» Work required
Starting from the line with "The Spark FM, Inc." and going up to and including the line with "Jay Campbell (4)", copy the listing below exactly. Leave all images out.

┏━━

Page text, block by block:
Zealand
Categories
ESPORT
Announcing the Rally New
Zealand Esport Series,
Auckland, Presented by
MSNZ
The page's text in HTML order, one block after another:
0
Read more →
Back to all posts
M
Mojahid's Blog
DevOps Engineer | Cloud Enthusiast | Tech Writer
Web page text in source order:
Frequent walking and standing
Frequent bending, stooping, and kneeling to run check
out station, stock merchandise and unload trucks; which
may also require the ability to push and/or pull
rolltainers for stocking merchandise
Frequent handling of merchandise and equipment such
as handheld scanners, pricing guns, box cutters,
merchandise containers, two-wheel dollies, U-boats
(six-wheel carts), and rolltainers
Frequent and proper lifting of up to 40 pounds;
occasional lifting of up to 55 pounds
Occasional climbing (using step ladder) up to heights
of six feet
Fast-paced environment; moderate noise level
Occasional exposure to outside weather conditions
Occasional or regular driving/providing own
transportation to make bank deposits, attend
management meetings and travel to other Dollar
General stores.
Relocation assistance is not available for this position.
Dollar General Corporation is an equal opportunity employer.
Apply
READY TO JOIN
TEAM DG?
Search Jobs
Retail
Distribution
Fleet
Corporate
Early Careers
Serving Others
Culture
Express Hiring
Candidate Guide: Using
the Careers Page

┗━━
┏━━

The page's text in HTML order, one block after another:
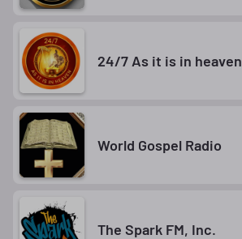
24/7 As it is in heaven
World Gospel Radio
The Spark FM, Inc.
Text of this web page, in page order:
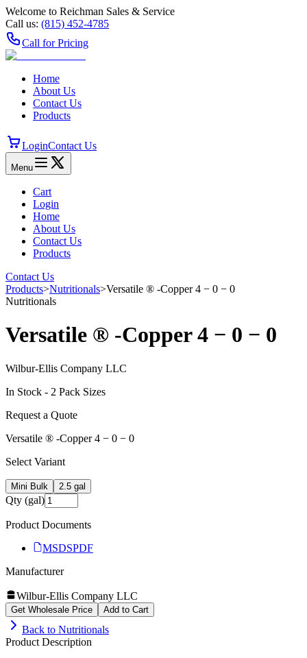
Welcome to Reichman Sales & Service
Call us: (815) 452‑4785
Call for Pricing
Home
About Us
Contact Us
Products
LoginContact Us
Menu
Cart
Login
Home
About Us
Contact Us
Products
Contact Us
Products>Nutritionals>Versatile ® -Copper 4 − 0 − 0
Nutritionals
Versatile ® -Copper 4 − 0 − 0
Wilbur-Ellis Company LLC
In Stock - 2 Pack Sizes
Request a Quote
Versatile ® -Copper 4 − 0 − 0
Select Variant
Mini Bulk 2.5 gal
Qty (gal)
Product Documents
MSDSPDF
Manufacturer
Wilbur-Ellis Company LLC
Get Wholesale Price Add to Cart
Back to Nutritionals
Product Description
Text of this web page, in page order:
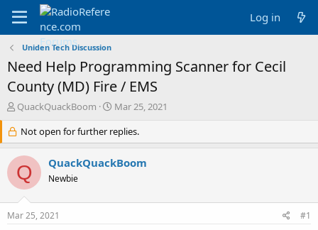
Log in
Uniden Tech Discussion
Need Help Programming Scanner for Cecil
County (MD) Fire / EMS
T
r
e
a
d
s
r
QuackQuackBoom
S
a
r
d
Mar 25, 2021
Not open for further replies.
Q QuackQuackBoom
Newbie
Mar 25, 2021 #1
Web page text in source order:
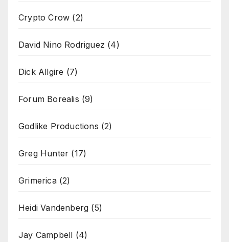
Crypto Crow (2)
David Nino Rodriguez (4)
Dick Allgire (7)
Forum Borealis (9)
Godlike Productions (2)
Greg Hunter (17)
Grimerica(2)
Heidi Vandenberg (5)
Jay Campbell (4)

┗━━

» Finished task
The Spark FM, Inc.
Text of this web page, in page order:
Welcome to Reichman Sales & Service
Call us: (815) 452‑4785
Call for Pricing
Home
About Us
Contact Us
Products
LoginContact Us
Menu
Cart
Login
Home
About Us
Contact Us
Products
Contact Us
Products>Nutritionals>Versatile ® -Copper 4 − 0 − 0
Nutritionals
Versatile ® -Copper 4 − 0 − 0
Wilbur-Ellis Company LLC
In Stock - 2 Pack Sizes
Request a Quote
Versatile ® -Copper 4 − 0 − 0
Select Variant
Mini Bulk 2.5 gal
Qty (gal)
Product Documents
MSDSPDF
Manufacturer
Wilbur-Ellis Company LLC
Get Wholesale Price Add to Cart
Back to Nutritionals
Product Description
Text of this web page, in page order:
Log in
Uniden Tech Discussion
Need Help Programming Scanner for Cecil
County (MD) Fire / EMS
T
r
e
a
d
s
r
QuackQuackBoom
S
a
r
d
Mar 25, 2021
Not open for further replies.
Q QuackQuackBoom
Newbie
Mar 25, 2021 #1
Web page text in source order:
Crypto Crow (2)
David Nino Rodriguez (4)
Dick Allgire (7)
Forum Borealis (9)
Godlike Productions (2)
Greg Hunter (17)
Grimerica(2)
Heidi Vandenberg (5)
Jay Campbell (4)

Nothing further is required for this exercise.